Things To Do in Chapel Hill
Chapel Hill Attractions
Your best introduction to the university is a free 1-hour campus tour that leaves from the Morehead Planetarium (the west entrance) on East Franklin Street. For details, contact the UNC Visitors Center located within the Morehead Planetarium (tel. 919/962-1630). Hours are 9am to 5pm Monday to Friday.

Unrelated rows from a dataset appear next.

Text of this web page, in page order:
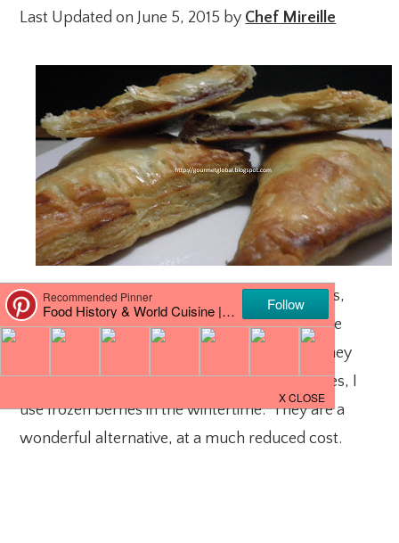
Last Updated on June 5, 2015 by Chef Mireille
I love fresh berries – Strawberries, blueberries,
blackberries, raspberries – there is nothing like
fresh berries! However, at this time of year, they
can be very expensive. Except for strawberries, I
use frozen berries in the wintertime. They are a
wonderful alternative, at a much reduced cost.
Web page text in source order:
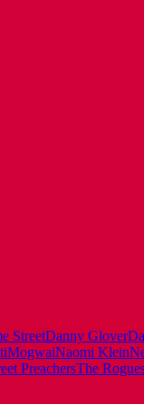
StreetDanny Glover
MogwaiNaomi Klein
PreachersThe
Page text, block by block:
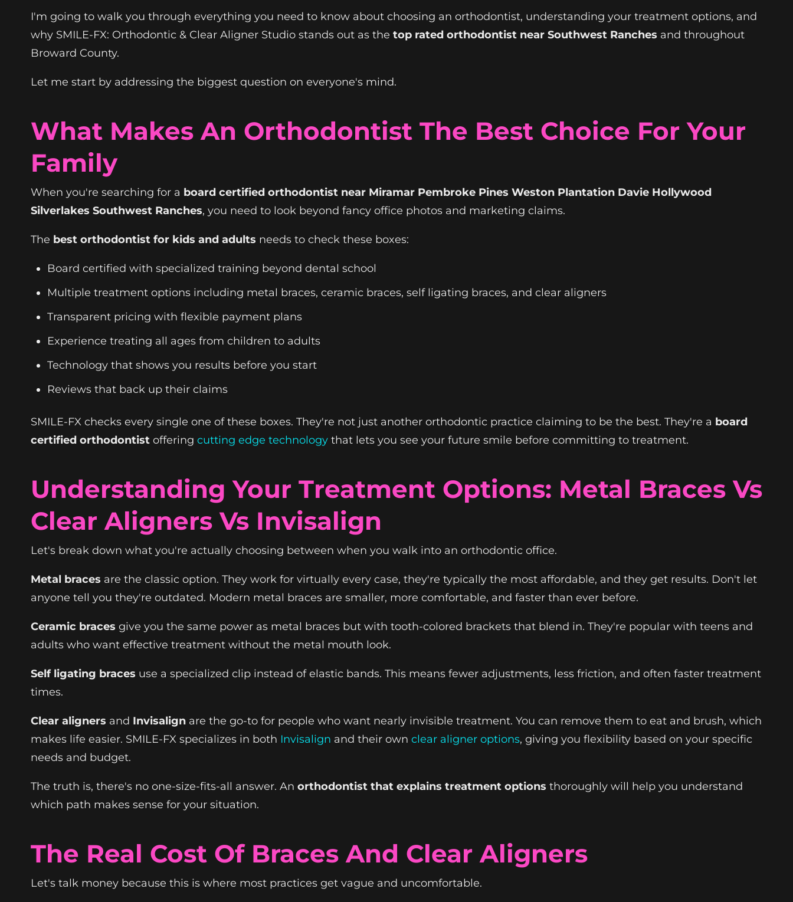
I'm going to walk you through everything you need to know about choosing an orthodontist, understanding your treatment options, and
why SMILE-FX: Orthodontic & Clear Aligner Studio stands out as the top rated orthodontist near Southwest Ranches and throughout
Broward County.
Let me start by addressing the biggest question on everyone's mind.
What Makes An Orthodontist The Best Choice For Your
Family
When you're searching for a board certified orthodontist near Miramar Pembroke Pines Weston Plantation Davie Hollywood
Silverlakes Southwest Ranches, you need to look beyond fancy office photos and marketing claims.
The best orthodontist for kids and adults needs to check these boxes:
Board certified with specialized training beyond dental school
Multiple treatment options including metal braces, ceramic braces, self ligating braces, and clear aligners
Transparent pricing with flexible payment plans
Experience treating all ages from children to adults
Technology that shows you results before you start
Reviews that back up their claims
SMILE-FX checks every single one of these boxes. They're not just another orthodontic practice claiming to be the best. They're a board
certified orthodontist offering cutting edge technology that lets you see your future smile before committing to treatment.
Understanding Your Treatment Options: Metal Braces Vs
Clear Aligners Vs Invisalign
Let's break down what you're actually choosing between when you walk into an orthodontic office.
Metal braces are the classic option. They work for virtually every case, they're typically the most affordable, and they get results. Don't let
anyone tell you they're outdated. Modern metal braces are smaller, more comfortable, and faster than ever before.
Ceramic braces give you the same power as metal braces but with tooth-colored brackets that blend in. They're popular with teens and
adults who want effective treatment without the metal mouth look.
Self ligating braces use a specialized clip instead of elastic bands. This means fewer adjustments, less friction, and often faster treatment
times.
Clear aligners and Invisalign are the go-to for people who want nearly invisible treatment. You can remove them to eat and brush, which
makes life easier. SMILE-FX specializes in both Invisalign and their own clear aligner options, giving you flexibility based on your specific
needs and budget.
The truth is, there's no one-size-fits-all answer. An orthodontist that explains treatment options thoroughly will help you understand
which path makes sense for your situation.
The Real Cost Of Braces And Clear Aligners
Let's talk money because this is where most practices get vague and uncomfortable.
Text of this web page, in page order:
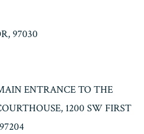
97030
ENTRANCE TO THE
1200 SW FIRST
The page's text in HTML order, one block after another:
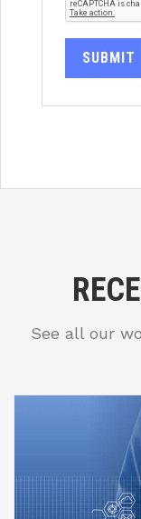
SUBMIT
See all our

With the tour or on your own, look for the Old Well, once the only source of drinking water for Chapel Hill. It stands in the center of the campus on Cameron Avenue, in a small, templelike enclosure with a dome supported by classic columns. Just east of it is Old East, begun in 1793 and the country's oldest state-university building. Across the way stands the "newcomer," Old West, built in 1824. South Main Building was begun nearby in 1798 and wasn't finished until 1814; in the interim, students lived inside the empty shell in rude huts. At the Coker Arboretum, at Cameron Avenue and Raleigh Street, 5 acres are planted with a wide variety of plants. As you walk around the campus, you'll hear popular tunes coming from the 167-foot Morehead-Patterson Bell Tower, an Italian Renaissance-style campanile.

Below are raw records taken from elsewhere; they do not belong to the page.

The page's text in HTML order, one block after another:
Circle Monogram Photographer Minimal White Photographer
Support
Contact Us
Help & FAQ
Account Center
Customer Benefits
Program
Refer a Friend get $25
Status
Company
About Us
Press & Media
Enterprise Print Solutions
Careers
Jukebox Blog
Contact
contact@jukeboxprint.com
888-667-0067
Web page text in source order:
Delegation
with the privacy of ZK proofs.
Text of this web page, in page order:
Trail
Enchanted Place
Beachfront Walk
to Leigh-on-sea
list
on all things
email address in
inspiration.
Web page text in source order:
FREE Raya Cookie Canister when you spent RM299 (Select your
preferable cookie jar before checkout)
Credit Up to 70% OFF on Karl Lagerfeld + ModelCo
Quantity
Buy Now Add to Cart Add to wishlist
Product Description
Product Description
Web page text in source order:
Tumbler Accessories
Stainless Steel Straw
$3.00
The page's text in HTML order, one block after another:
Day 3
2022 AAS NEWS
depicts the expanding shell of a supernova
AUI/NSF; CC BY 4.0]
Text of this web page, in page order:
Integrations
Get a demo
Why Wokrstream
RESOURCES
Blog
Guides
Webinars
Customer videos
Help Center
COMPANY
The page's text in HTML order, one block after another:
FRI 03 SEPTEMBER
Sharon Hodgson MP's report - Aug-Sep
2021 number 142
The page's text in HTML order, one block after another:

Morehead Planetarium, on East Franklin Street (tel. 919/549-6863; www.moreheadplanetarium.org), was the first planetarium owned by a university, and it was once used as a NASA training center. The star of the permanent scientific exhibits here is a large orrery, showing the simultaneous action of planets revolving around the sun, moons revolving around planets, and planets rotating on their axes. There's also a stargazing theater with a 68-foot dome. Admission to the planetarium is free; admission to the show is $6 for adults and $5 for seniors, students, and children. Hours are Monday to Saturday 10am to 5pm (plus Fri-Sat 6:30-9pm and Sun 1-5pm).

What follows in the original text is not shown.